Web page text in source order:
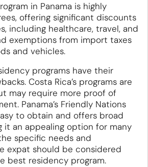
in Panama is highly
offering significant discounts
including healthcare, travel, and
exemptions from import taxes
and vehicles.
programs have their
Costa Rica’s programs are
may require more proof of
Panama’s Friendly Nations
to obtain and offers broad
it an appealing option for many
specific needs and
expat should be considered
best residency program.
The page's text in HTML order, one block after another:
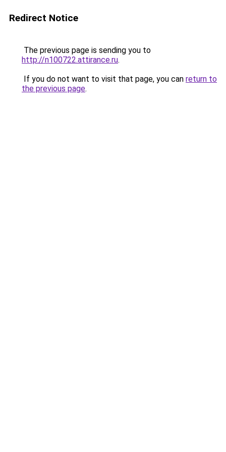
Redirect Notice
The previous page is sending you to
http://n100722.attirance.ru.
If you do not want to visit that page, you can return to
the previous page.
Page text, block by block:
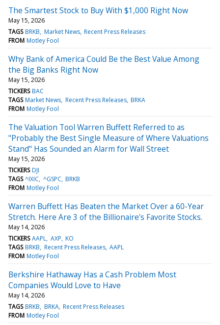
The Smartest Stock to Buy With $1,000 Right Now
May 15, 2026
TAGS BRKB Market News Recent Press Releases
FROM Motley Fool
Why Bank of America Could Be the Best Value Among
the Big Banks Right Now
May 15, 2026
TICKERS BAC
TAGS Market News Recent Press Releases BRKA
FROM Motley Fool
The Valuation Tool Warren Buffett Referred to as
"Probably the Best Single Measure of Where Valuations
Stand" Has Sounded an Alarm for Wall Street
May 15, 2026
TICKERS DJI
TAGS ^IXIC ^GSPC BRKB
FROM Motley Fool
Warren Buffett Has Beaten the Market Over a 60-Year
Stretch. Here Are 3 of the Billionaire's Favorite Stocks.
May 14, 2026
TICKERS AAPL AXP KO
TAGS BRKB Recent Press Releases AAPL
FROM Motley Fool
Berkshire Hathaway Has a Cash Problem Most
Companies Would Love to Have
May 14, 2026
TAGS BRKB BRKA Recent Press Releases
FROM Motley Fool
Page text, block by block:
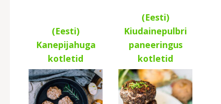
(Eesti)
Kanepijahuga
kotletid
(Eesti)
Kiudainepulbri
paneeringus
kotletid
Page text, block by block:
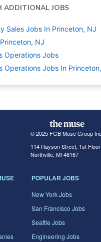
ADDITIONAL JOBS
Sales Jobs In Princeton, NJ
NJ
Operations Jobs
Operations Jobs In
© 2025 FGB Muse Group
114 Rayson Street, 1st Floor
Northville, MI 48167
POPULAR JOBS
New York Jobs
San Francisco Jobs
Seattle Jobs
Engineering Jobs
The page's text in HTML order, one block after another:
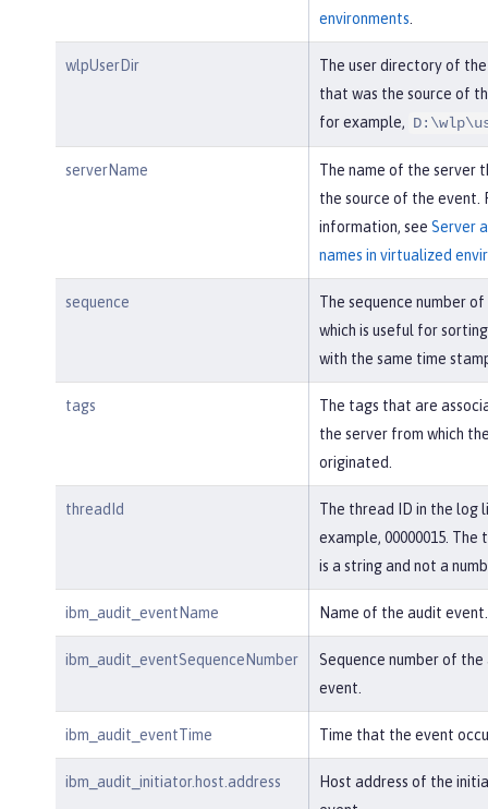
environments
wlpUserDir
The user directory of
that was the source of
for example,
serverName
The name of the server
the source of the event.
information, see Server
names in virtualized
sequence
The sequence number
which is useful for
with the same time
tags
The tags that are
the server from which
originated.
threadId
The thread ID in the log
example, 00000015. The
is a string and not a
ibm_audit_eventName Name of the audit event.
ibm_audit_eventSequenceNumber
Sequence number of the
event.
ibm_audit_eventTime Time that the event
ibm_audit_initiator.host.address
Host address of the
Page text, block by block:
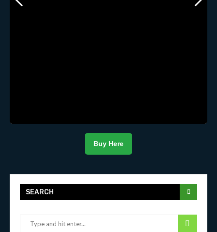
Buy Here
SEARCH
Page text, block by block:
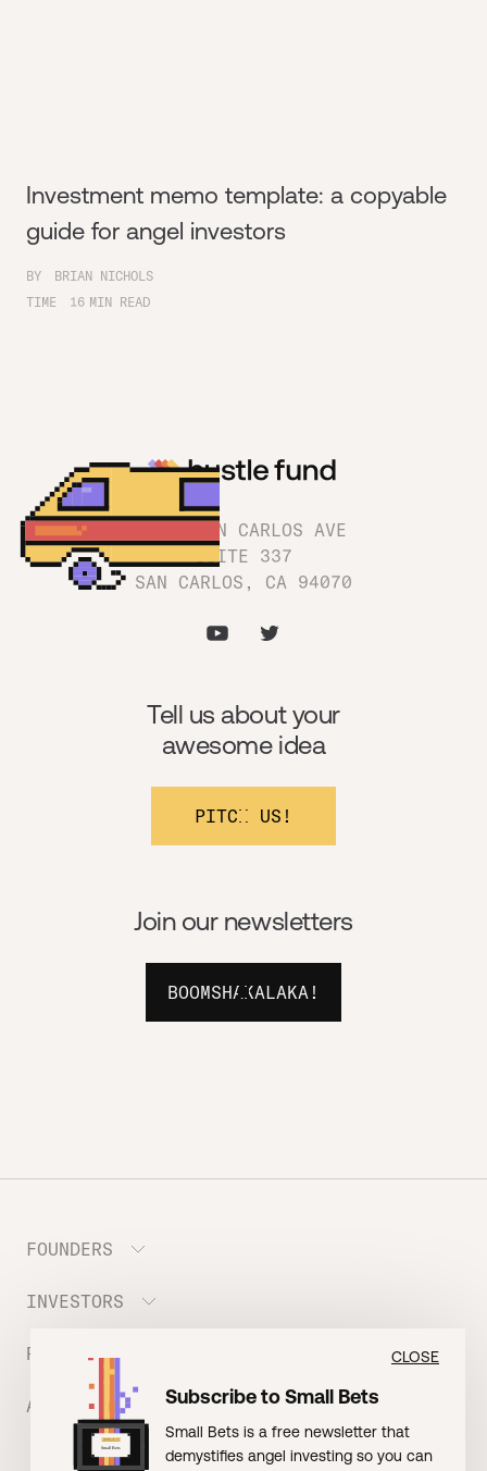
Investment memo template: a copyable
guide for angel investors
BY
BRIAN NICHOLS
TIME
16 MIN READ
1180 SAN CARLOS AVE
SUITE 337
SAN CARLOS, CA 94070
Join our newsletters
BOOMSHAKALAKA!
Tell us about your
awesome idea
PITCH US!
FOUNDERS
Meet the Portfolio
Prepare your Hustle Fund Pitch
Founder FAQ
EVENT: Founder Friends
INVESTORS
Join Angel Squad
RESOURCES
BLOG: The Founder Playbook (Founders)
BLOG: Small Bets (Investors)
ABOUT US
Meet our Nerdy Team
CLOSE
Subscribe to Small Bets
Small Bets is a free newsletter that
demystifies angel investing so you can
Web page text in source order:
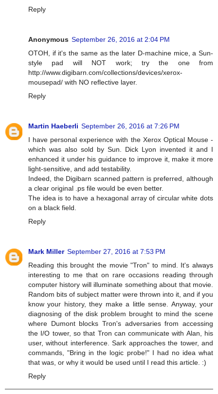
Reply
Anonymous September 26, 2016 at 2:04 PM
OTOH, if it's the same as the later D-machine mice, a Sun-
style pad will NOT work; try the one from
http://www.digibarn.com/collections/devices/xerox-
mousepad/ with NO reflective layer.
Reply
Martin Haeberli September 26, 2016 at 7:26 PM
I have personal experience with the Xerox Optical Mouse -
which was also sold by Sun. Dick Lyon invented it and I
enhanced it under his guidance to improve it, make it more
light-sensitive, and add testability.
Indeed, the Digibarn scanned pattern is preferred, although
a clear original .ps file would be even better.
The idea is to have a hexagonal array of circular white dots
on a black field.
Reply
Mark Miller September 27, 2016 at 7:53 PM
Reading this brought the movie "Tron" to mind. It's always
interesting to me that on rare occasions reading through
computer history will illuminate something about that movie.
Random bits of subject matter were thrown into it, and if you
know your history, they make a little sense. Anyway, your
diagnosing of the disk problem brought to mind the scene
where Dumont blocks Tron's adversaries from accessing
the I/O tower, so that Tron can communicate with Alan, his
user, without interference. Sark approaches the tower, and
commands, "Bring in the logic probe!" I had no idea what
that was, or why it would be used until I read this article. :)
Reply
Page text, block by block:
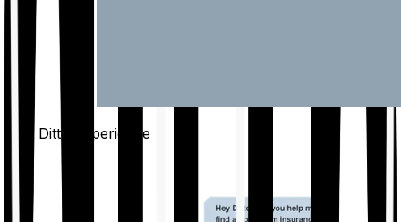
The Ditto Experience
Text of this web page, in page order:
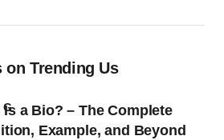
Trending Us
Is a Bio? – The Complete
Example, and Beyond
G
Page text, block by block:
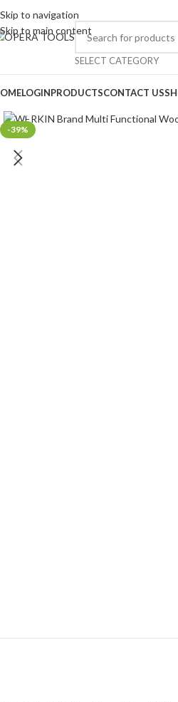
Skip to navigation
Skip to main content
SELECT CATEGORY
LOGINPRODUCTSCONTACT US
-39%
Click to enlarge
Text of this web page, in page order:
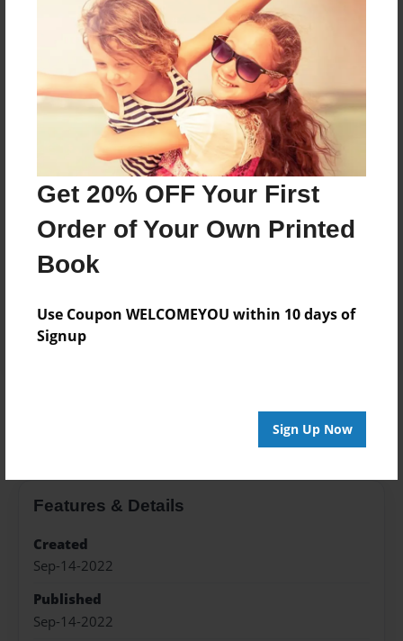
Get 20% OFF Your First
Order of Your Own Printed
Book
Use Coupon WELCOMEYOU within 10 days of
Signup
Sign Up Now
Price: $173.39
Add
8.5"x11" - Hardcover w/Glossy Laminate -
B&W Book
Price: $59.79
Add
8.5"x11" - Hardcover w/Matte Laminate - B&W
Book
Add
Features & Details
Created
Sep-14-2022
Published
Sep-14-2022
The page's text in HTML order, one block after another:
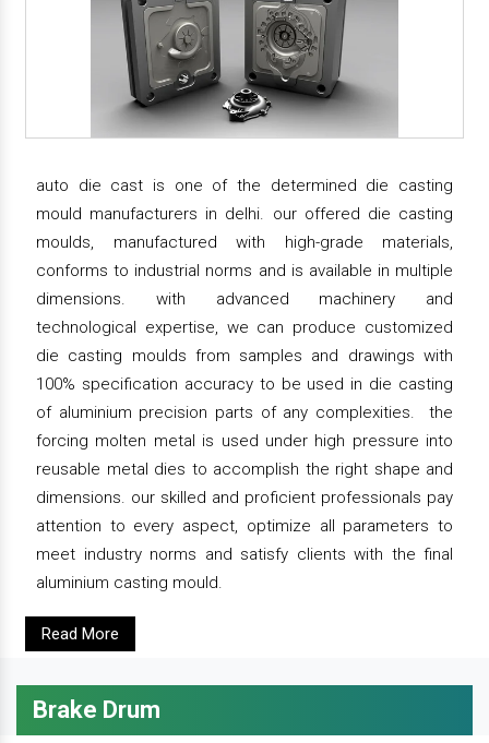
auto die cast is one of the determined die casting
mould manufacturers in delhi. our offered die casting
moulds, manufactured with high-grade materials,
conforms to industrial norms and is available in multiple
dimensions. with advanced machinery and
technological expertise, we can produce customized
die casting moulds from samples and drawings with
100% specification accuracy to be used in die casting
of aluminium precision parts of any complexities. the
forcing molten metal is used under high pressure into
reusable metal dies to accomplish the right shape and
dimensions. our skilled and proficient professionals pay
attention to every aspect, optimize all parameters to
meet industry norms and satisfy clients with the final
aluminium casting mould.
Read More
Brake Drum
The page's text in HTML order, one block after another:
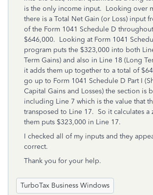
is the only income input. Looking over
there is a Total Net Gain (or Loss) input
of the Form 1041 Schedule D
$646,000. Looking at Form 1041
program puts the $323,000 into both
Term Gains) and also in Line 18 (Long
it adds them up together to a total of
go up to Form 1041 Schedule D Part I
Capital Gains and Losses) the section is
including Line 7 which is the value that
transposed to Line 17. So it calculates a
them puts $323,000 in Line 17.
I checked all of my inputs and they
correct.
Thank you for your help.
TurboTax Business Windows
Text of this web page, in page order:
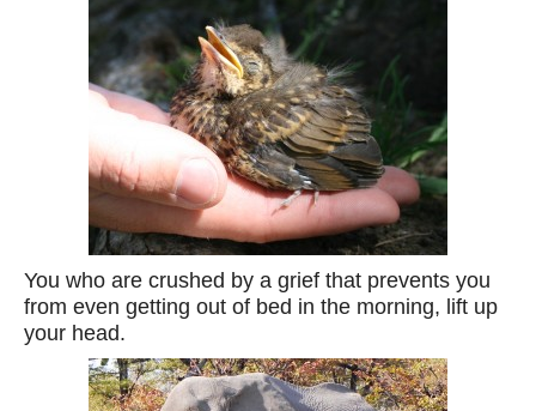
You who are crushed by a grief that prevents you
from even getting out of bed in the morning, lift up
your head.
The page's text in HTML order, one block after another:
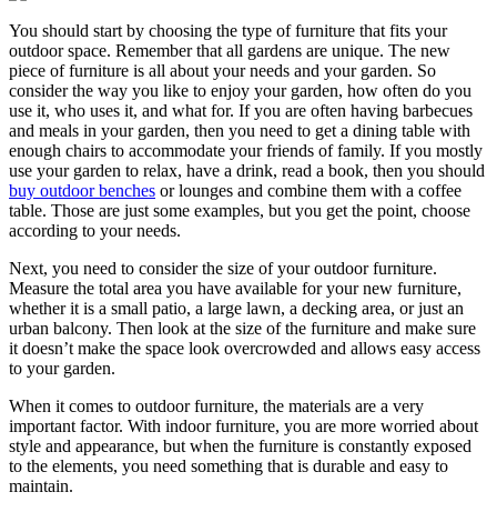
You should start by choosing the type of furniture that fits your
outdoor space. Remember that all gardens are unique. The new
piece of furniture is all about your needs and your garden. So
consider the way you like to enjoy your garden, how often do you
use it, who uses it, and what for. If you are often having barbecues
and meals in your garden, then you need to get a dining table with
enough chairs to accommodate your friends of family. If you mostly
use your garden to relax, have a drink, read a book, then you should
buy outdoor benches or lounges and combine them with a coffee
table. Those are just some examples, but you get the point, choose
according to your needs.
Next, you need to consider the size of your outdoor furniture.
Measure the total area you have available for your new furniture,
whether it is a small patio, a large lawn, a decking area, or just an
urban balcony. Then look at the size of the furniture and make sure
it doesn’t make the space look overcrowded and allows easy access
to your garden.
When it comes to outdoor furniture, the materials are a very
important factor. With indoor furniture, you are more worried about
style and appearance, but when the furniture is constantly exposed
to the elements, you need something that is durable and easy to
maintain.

····················

*Work instruction*. Skipping every picture, transcribe exactly the lines above from the one containing "The Ditto Experience" through the one containing "Price: $173.39", both included.

*Solution to this task*.
The Ditto Experience
Text of this web page, in page order:
Trending Us
Is a Bio? – The Complete
Example, and Beyond
G
Page text, block by block:
Skip to navigation
Skip to main content
SELECT CATEGORY
LOGINPRODUCTSCONTACT US
-39%
Click to enlarge
Text of this web page, in page order:
Get 20% OFF Your First
Order of Your Own Printed
Book
Use Coupon WELCOMEYOU within 10 days of
Signup
Sign Up Now
Price: $173.39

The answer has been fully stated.